Mounting options supported by fstab are the same as in  the mount command. Let's first remind ourselves the syntax for mounting an NFS filesystem with mount command:

mount -F nfs -o options machine:filesystem mount-point

The -F option tells the mount command the filesystem is an NFS filesystem, machine:filesystem is the name of the remote machine and the filesystem to be mounted, and mount-point is the location in the current filesystem that the remote filesystem is to be mounted.    For example, the following command mounts the filesystem /usr/public on the remote machine called wwwserv2 on the local machine in the directory called /usr/wwwserv2:

mount -F nfs wwwserv2:usr/public /usr/wwwserv2

The mount point (in this case /usr/wwwserv2) must exist for the mount to succeed. The same is true for adding NSF partition to fstab.

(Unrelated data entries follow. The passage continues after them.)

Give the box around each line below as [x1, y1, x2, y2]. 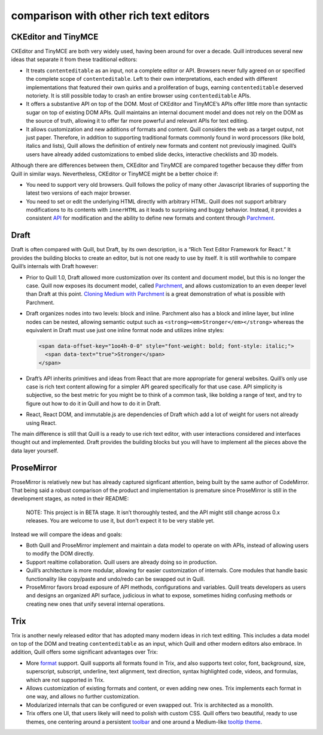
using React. [26, 419, 57, 426]
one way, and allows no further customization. [26, 693, 140, 700]
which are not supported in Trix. [26, 676, 105, 684]
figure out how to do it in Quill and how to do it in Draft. [26, 400, 161, 407]
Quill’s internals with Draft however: [11, 263, 99, 270]
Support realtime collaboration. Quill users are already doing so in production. [26, 558, 218, 566]
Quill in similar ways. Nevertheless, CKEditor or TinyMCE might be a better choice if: [11, 170, 218, 177]
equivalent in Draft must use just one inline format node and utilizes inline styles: [26, 326, 224, 333]
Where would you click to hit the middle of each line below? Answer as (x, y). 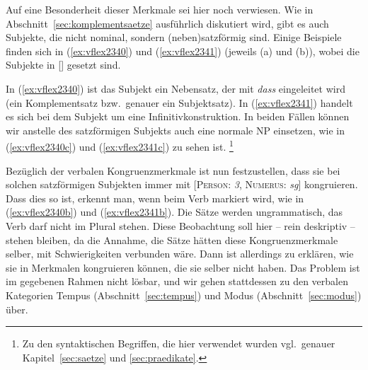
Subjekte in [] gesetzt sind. (63, 65)
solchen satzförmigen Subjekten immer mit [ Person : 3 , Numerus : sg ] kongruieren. (182, 184)
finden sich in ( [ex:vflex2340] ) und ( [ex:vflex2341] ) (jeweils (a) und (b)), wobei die (183, 51)
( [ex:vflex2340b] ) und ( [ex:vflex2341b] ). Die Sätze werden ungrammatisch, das (174, 212)
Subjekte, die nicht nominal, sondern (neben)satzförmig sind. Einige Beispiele (174, 37)
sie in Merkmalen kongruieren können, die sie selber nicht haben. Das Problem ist (183, 267)
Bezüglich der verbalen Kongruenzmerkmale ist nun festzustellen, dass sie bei (173, 170)
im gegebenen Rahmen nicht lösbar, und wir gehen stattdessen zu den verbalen (177, 281)
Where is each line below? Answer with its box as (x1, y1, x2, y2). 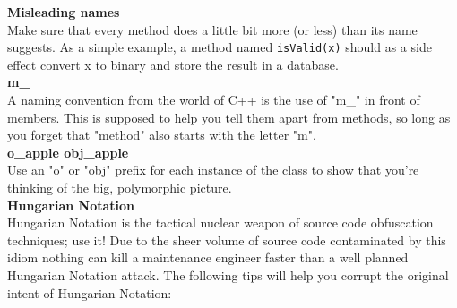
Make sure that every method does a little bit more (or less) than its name (7, 20, 418, 38)
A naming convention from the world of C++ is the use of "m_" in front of (7, 90, 420, 109)
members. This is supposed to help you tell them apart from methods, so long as (7, 107, 451, 126)
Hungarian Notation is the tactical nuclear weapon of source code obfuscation (7, 213, 434, 232)
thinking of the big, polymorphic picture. (7, 178, 232, 196)
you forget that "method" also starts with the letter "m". (7, 125, 316, 144)
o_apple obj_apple (7, 142, 129, 161)
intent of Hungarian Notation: (7, 283, 172, 302)
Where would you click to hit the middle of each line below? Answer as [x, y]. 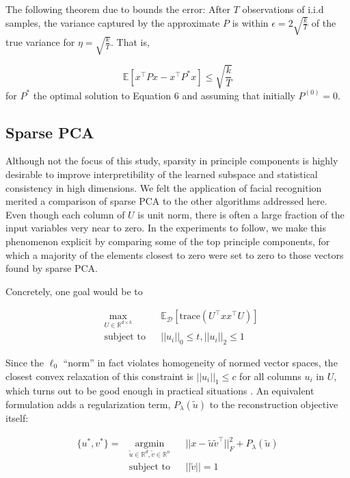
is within [250, 22]
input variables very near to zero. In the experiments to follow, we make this [166, 228]
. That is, [130, 41]
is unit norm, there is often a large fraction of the [241, 214]
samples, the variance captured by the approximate [113, 22]
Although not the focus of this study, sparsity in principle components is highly [172, 161]
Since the [25, 363]
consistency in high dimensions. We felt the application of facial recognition [164, 187]
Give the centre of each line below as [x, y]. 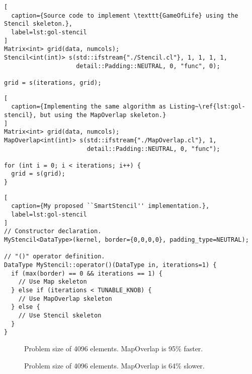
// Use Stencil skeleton [60, 315]
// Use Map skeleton [53, 282]
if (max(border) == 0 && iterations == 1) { [87, 273]
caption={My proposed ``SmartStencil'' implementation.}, [110, 206]
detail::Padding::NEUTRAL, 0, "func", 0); [148, 66]
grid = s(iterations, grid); [53, 83]
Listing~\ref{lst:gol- [207, 107]
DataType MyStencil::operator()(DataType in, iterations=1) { [110, 265]
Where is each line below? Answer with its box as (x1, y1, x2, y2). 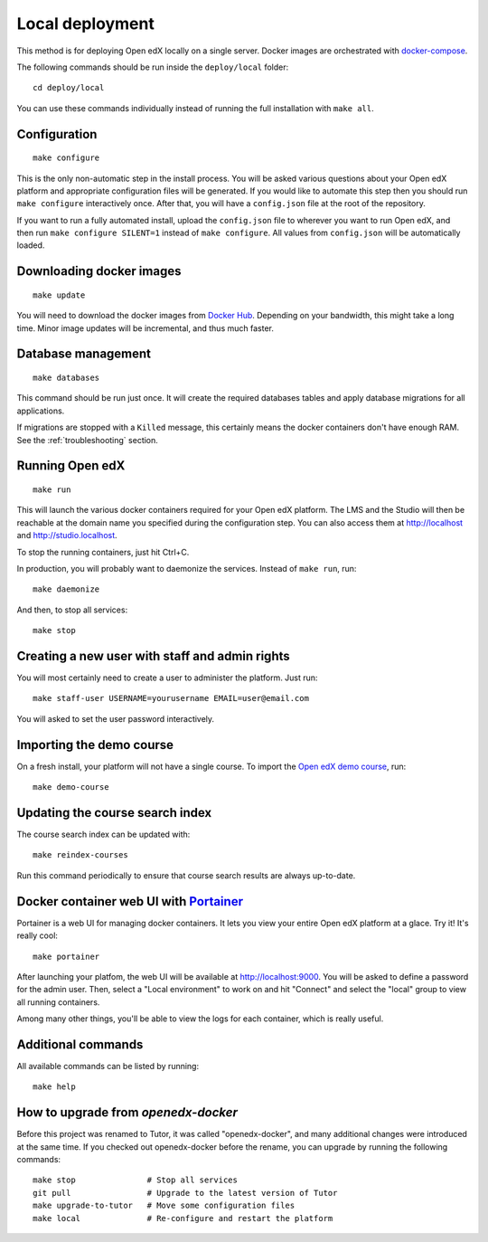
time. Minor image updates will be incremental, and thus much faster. (16, 322, 275, 334)
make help (33, 1082, 76, 1092)
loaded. (16, 240, 45, 251)
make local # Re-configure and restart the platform (33, 1213, 333, 1223)
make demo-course (33, 782, 109, 792)
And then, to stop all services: (16, 604, 128, 615)
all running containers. (16, 996, 100, 1008)
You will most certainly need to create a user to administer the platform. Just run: (16, 672, 318, 683)

The -o components specifies set options from the following list:

Any of these options can be combined in one mount command, as they could be for the share command. For example, the following command line tries to mount the /usr/public directory on wwwserv2 as read-only, but gives up if the mount attempt is not acknowledged by wwwserv2:

mount -F nfs -o soft,ro wwwserv2:/srv/www/html/public_html /var/www/html/public_html

The mount command by itself usually shows all mounted filesystems. Adding filesystems to fstab provides a simpler way to mount commonly used directories. After you create an appropriate line in the /etc/fstab  you can mount the filesystem by simply issuing the mount point name. For example, this command mounts the proper filesystem from wwwserv2

mount /var/www/html/public_html

In Solaris NFS supports client-side failover. That is, if an NFS resource becomes unavailable, the client can switch to another NFS server that provides a "replicated" copy of the resource. This failover capability can be enabled by adding an entry in the /etc/fstab for the resource. In the Device to Mount  field, list the systems that provide the replicated resource separated by commas. Also, the read-only option (-o ro) is specified in the Mount Options  field. For example, to provide client-side failover for the /export/local resource that is available from either the "alpha" or the "beta" NFS servers and mounted at /usr/local, add the following entry to the /etc/fstab file:

alpha,beta:/export/local - /usr/local nfs - no -o ro

Note that read-only resources (-o ro mount option) can be configured for client-side failover. Also be certain that the system names are valid and separated by commas.